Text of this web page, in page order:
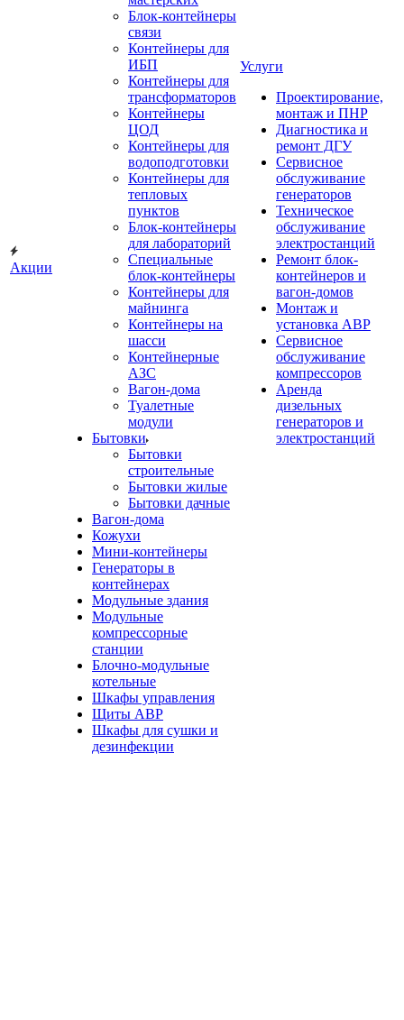
Акции
Блок-контейнеры
связи
Контейнеры для
ИБП
Контейнеры для
трансформаторов
Контейнеры
ЦОД
Контейнеры для
водоподготовки
Контейнеры для
тепловых
пунктов
Блок-контейнеры
для лабораторий
Специальные
блок-контейнеры
Контейнеры для
майнинга
Контейнеры на
шасси
Контейнерные
АЗС
Вагон-дома
Туалетные
модули
Бытовки
Бытовки
строительные
Бытовки жилые
Бытовки дачные
Вагон-дома
Кожухи
Мини-контейнеры
Генераторы в
контейнерах
Модульные здания
Модульные
компрессорные
станции
Блочно-модульные
котельные
Шкафы управления
Щиты АВР
Шкафы для сушки и
дезинфекции
Услуги
Проектирование,
монтаж и ПНР
Диагностика и
ремонт ДГУ
Сервисное
обслуживание
генераторов
Техническое
обслуживание
электростанций
Ремонт блок-
контейнеров и
вагон-домов
Монтаж и
установка АВР
Сервисное
обслуживание
компрессоров
Аренда
дизельных
генераторов и
электростанций
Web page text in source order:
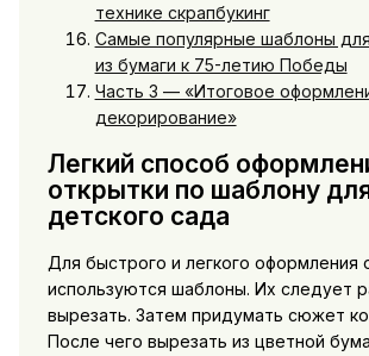
технике скрапбукинг
Самые популярные шаблоны
из бумаги к 75-летию Победы
Часть 3 — «Итоговое
декорирование»
Легкий способ
открытки по шаблону
детского сада
Для быстрого и легкого оформления
используются шаблоны. Их следует
вырезать. Затем придумать сюжет
После чего вырезать из цветной
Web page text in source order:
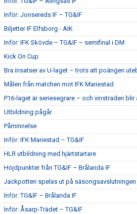
Inför: Jonsereds IF – TG&IF
Biljetter IF Elfsborg - AIK
Inför: IFK Skövde – TG&IF – semifinal i DM
Kick On Cup
Bra insatser av U-laget – trots att poängen
Målen från matchen mot IFK Mariestad
P16-laget är seriesegrare – och vinstraden blir
Utbildning pågår
Påminnelse
Inför: IFK Mariestad – TG&IF
HLR utbildning med hjärtstartare
Höjdpunkter från TG&IF – Brålanda IF
Jackpotten spelas ut på
Inför: TG&IF – Brålanda IF
Inför: Åsarp-Trädet – TG&IF
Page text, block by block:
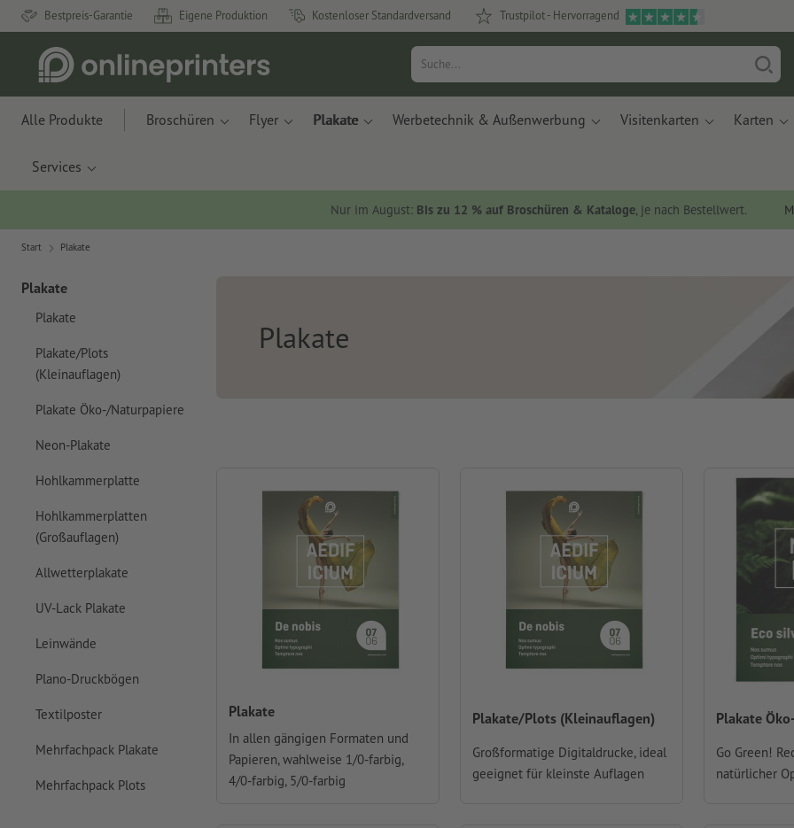
Bestpreis-Garantie Eigene Produktion Kostenloser Standardversand Trustpilot - Hervorragend
Alle Produkte Broschüren Flyer Plakate Werbetechnik & Außenwerbung Visitenkarten Karten
Services
Nur im August: Bis zu 12 % auf Broschüren & Kataloge, je nach Bestellwert.
Start Plakate
Plakate
Plakate
Plakate/Plots
(Kleinauflagen)
Plakate Öko-/Naturpapiere
Neon-Plakate
Hohlkammerplatte
Hohlkammerplatten
(Großauflagen)
Allwetterplakate
UV-Lack Plakate
Leinwände
Plano-Druckbögen
Textilposter
Mehrfachpack Plakate
Mehrfachpack Plots
Plakate
Plakate
In allen gängigen Formaten und
Papieren, wahlweise 1/0-farbig,
4/0-farbig, 5/0-farbig
Plakate/Plots (Kleinauflagen)
Großformatige Digitaldrucke, ideal
geeignet für kleinste Auflagen
Plakate
Go Green!
natürlicher
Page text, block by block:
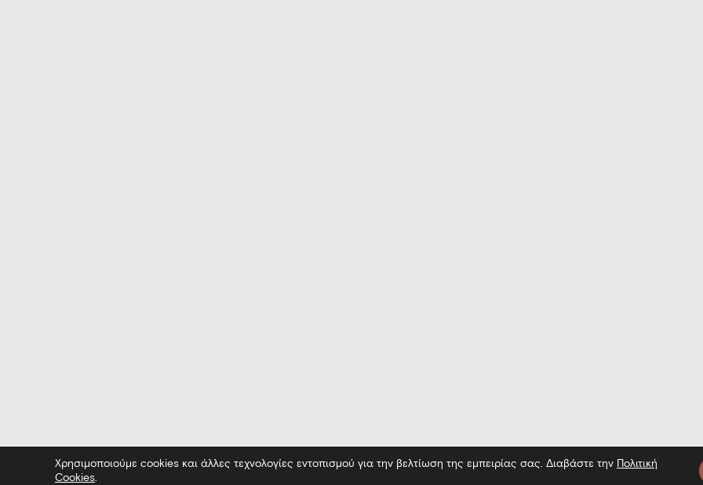
Χρησιμοποιούμε cookies και άλλες τεχνολογίες εντοπισμού για την βελτίωση της εμπειρίας σας. Διαβάστε την Πολιτική
Cookies.
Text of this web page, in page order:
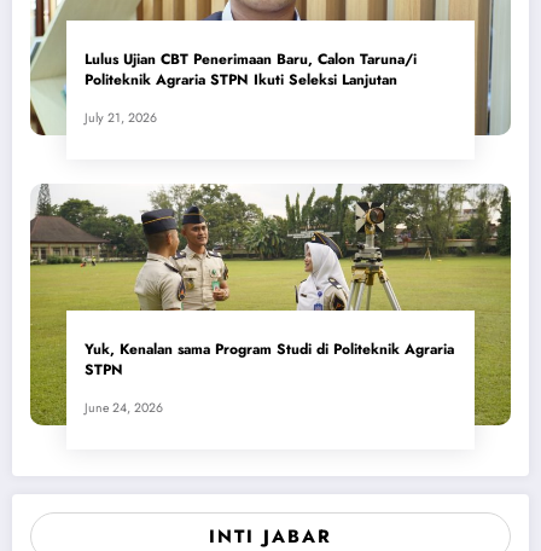
Lulus Ujian CBT Penerimaan Baru, Calon Taruna/i
Politeknik Agraria STPN Ikuti Seleksi Lanjutan
July 21, 2026
Yuk, Kenalan sama Program Studi di Politeknik Agraria
STPN
June 24, 2026
INTI JABAR
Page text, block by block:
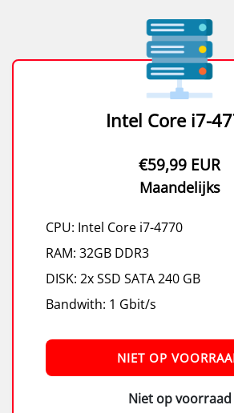
Intel Core i7-
€59,99 EUR
Maandelijks
CPU: Intel Core i7-4770
RAM: 32GB DDR3
DISK: 2x SSD SATA 240 GB
Bandwith: 1 Gbit/s
NIET OP
Niet op voorraad
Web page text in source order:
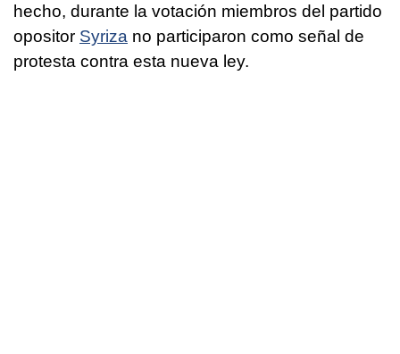
hecho, durante la votación miembros del partido
opositor Syriza no participaron como señal de
protesta contra esta nueva ley.
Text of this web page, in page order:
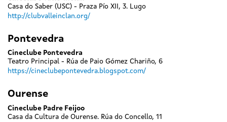
Casa do Saber (USC) - Praza Pío XII, 3. Lugo
http://clubvalleinclan.org/
Pontevedra
Cineclube Pontevedra
Teatro Principal - Rúa de Paio Gómez Chariño, 6
https://cineclubepontevedra.blogspot.com/
Ourense
Cineclube Padre Feijoo
Casa da Cultura de Ourense. Rúa do Concello, 11
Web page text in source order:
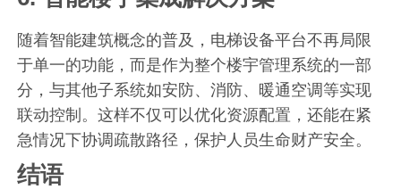
随着智能建筑概念的普及，电梯设备平台不再局限
于单一的功能，而是作为整个楼宇管理系统的一部
分，与其他子系统如安防、消防、暖通空调等实现
联动控制。这样不仅可以优化资源配置，还能在紧
急情况下协调疏散路径，保护人员生命财产安全。
结语
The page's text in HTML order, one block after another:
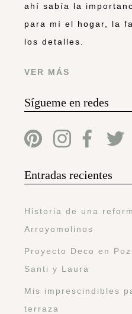
ahí sabía la
para mí el hogar, la
los detalles.
VER MÁS
Sígueme en redes
Entradas recientes
Historia de una
Arroyomolinos
Proyecto Deco en
Santi y Laura
Mis imprescindibles
terraza
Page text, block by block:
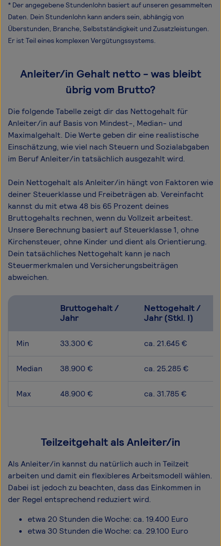
* Der angegebene Stundenlohn basiert auf unseren gesammelten
Daten. Dein Stundenlohn kann anders sein, abhängig von
Überstunden, Branche, Selbstständigkeit und Zusatzleistungen.
Er ist Teil eines komplexen Vergütungssystems.
Anleiter/in Gehalt netto - was bleibt
übrig vom Brutto?
Die folgende Tabelle zeigt dir das Netto­gehalt für
Anleiter/in auf Basis von Mindest-, Median- und
Maximal­gehalt. Die Werte geben dir eine realistische
Einschätzung, wie viel nach Steuern und Sozialabgaben
im Beruf Anleiter/in tatsächlich ausgezahlt wird.
Dein Nettogehalt als Anleiter/in hängt von Faktoren wie
deiner Steuerklasse und Freibeträgen ab. Vereinfacht
kannst du mit etwa 48 bis 65 Prozent deines
Bruttogehalts rechnen, wenn du Vollzeit arbeitest.
Unsere Berechnung basiert auf Steuerklasse 1, ohne
Kirchensteuer, ohne Kinder und dient als Orientierung.
Dein tatsächliches Nettogehalt kann je nach
Steuermerkmalen und Versicherungsbeiträgen
abweichen.
Bruttogehalt /
Jahr
Nettogehalt /
Jahr (Stkl. I)
Min 33.300 € ca. 21.645 €
Median 38.900 € ca. 25.285 €
Max 48.900 € ca. 31.785 €
Teilzeitgehalt als Anleiter/in
Als Anleiter/in kannst du natürlich auch in Teilzeit
arbeiten und damit ein flexibleres Arbeitsmodell wählen.
Dabei ist jedoch zu beachten, dass das Einkommen in
der Regel entsprechend reduziert wird.
etwa 20 Stunden die Woche: ca. 19.400 Euro
etwa 30 Stunden die Woche: ca. 29.100 Euro
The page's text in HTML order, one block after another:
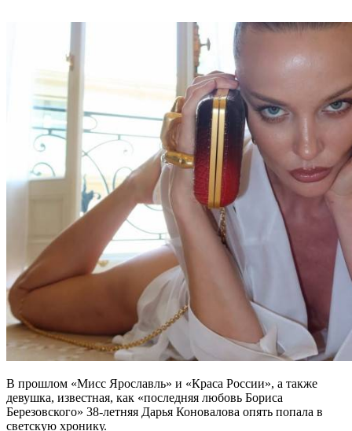
В прошлом «Мисс Ярославль» и «Краса России», а также
девушка, известная, как «последняя любовь Бориса
Березовского» 38-летняя Дарья Коновалова опять попала в
светскую хронику.
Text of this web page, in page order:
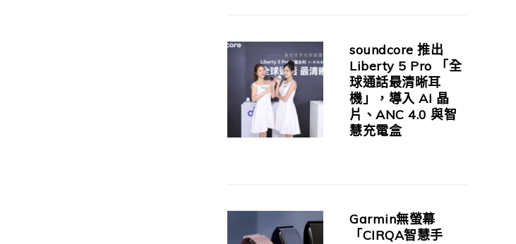
soundcore 推出
Liberty 5 Pro 「全
球通話最清晰耳
機」，導入 AI 晶
片、ANC 4.0 與智
慧充電盒
Garmin無螢幕
「CIRQA智慧手
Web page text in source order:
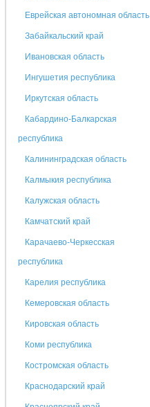
Еврейская автономная область
Забайкальский край
Ивановская область
Ингушетия республика
Иркутская область
Кабардино-Балкарская
республика
Калининградская область
Калмыкия республика
Калужская область
Камчатский край
Карачаево-Черкесская
республика
Карелия республика
Кемеровская область
Кировская область
Коми республика
Костромская область
Краснодарский край
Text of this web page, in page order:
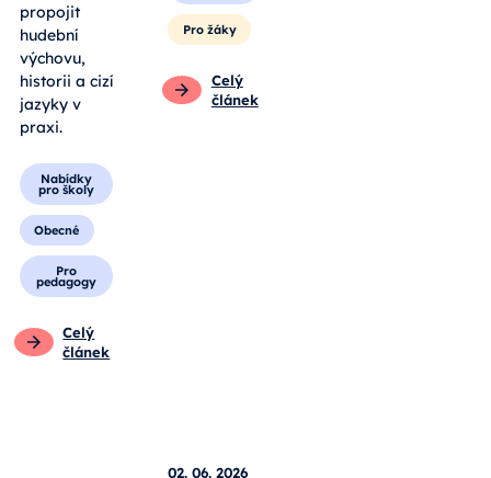
propojit
hudební
výchovu,
historii a cizí
jazyky v
praxi.
Nabídky
pro školy
Obecné
Pro
pedagogy
Celý
článek
Pro žáky
Celý
článek
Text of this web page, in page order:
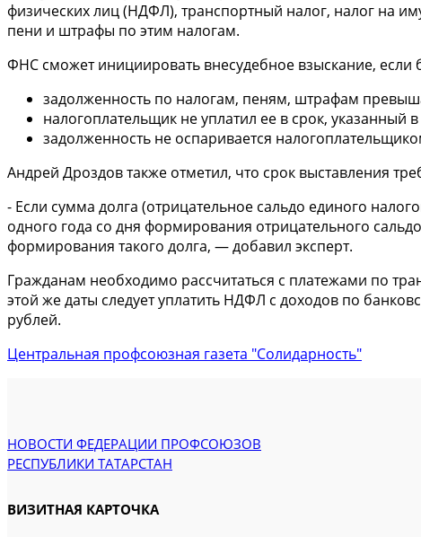
физических лиц (НДФЛ), транспортный налог, налог на
пени и штрафы по этим налогам.
ФНС сможет инициировать внесудебное взыскание, если
задолженность по налогам, пеням, штрафам
налогоплательщик не уплатил ее в срок,
задолженность не оспаривается
Андрей Дроздов также отметил, что срок выставления
- Если сумма долга (отрицательное сальдо единого
одного года со дня формирования отрицательного
формирования такого долга, — добавил эксперт.
Гражданам необходимо рассчитаться с платежами по
этой же даты следует уплатить НДФЛ с доходов по
рублей.
Центральная профсоюзная газета "Солидарность"
НОВОСТИ ФЕДЕРАЦИИ ПРОФСОЮЗОВ
РЕСПУБЛИКИ ТАТАРСТАН
ВИЗИТНАЯ КАРТОЧКА
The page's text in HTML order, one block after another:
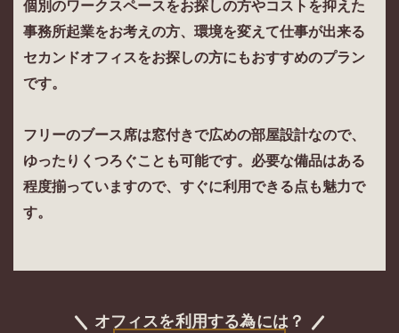
個別のワークスペースをお探しの方やコストを抑えた
事務所起業をお考えの方、環境を変えて仕事が出来る
セカンドオフィスをお探しの方にもおすすめのプラン
です。
フリーのブース席は窓付きで広めの部屋設計なので、
ゆったりくつろぐことも可能です。必要な備品はある
程度揃っていますので、すぐに利用できる点も魅力で
す。
オフィスを利用する為には？
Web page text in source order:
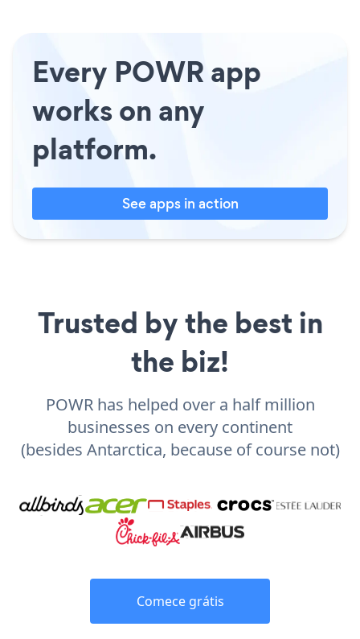
Every POWR app
works on any
platform.
See apps in action
Trusted by the best in
the biz!
POWR has helped over a half million
businesses on every continent
(besides Antarctica, because of course not)
Comece grátis
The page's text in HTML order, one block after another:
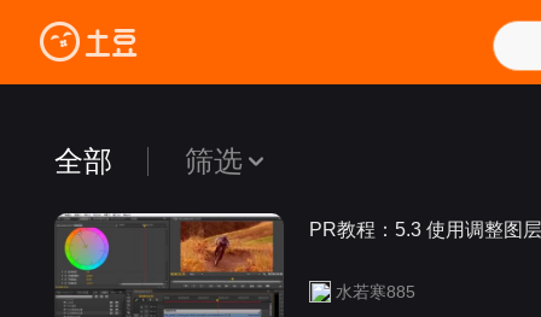
全部 筛选 
综合排序 新发布 播放多
全部 0-10分钟 10-30分钟 30-60分钟
PR教程：5.3 使用调整图
水若寒885
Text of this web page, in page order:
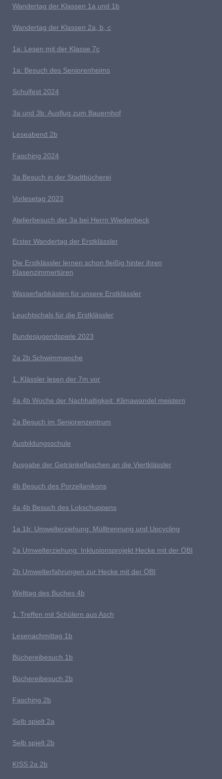
Wandertag der Klassen 1a und 1b
Wandertag der Klassen 2a, b, c
1a: Lesen mit der Klasse 7c
1a: Besuch des Seniorenheims
Schulfest 2024
3a und 3b: Ausflug zum Bauernhof
L eseabend 2b
Fasching 2024
3a Besuch in der Stadtbücherei
Vorlesetag 2023
Atelierbesuch der 3a bei Herrn Wiedenbeck
Erster Wandertag der Erstklässler
Die Erstklässler lernen schon fleißig hinter ihren
Klasenzimmertüren
Wasserfarbkästen für unsere Erstklässler
L euchtschals für die Erstklässler
Bundesjugendspiele 2023
2a 2b Schwimmwoche
1. Klässler lesen der 7m vor
4a 4b Woche der Nachhaltigkeit: Klimawandel meistern
2a Besuch im Seniorenzentrum
Ausbildungsschule
Ausgabe der Getränkeflaschen an die Viertklässler
4b Besuch des Porzellanikons
4a 4b Besuch des Lokschuppens
1 a 1b: Umwelterziehung: Mülltrennung und Upcycling
2a Umwelterziehung: Inklusionsprojekt Hecke mit der ÖBI
2b Umwelterfahrungen zur Hecke mit der ÖBI
Welttag des Buches 4b
1 . Treffen mit Schülern aus Asch
Lesenachmittag 1b
Büchereibesuch 1b
Büchereibesuch 2b
Fasching 2b
Selb spielt 2a
Selb spielt 2b
KISS 2a 2b
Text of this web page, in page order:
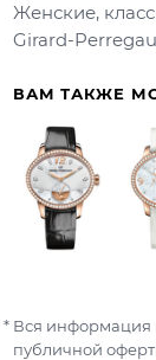
Женские,
Girard-
ВАМ ТАКЖЕ
Вся информация
публичной

**WORK REQUEST**
Your answer should consist solely of the lines from the line with "Wasserfarbkästen für unsere Erstklässler" to the final line of the listing, set down word for word, pictures omitted.

**RESPONSE BOX**
Wasserfarbkästen für unsere Erstklässler
L euchtschals für die Erstklässler
Bundesjugendspiele 2023
2a 2b Schwimmwoche
1. Klässler lesen der 7m vor
4a 4b Woche der Nachhaltigkeit: Klimawandel meistern
2a Besuch im Seniorenzentrum
Ausbildungsschule
Ausgabe der Getränkeflaschen an die Viertklässler
4b Besuch des Porzellanikons
4a 4b Besuch des Lokschuppens
1 a 1b: Umwelterziehung: Mülltrennung und Upcycling
2a Umwelterziehung: Inklusionsprojekt Hecke mit der ÖBI
2b Umwelterfahrungen zur Hecke mit der ÖBI
Welttag des Buches 4b
1 . Treffen mit Schülern aus Asch
Lesenachmittag 1b
Büchereibesuch 1b
Büchereibesuch 2b
Fasching 2b
Selb spielt 2a
Selb spielt 2b
KISS 2a 2b
Text of this web page, in page order:
Женские,
Girard-
ВАМ ТАКЖЕ
Вся информация
публичной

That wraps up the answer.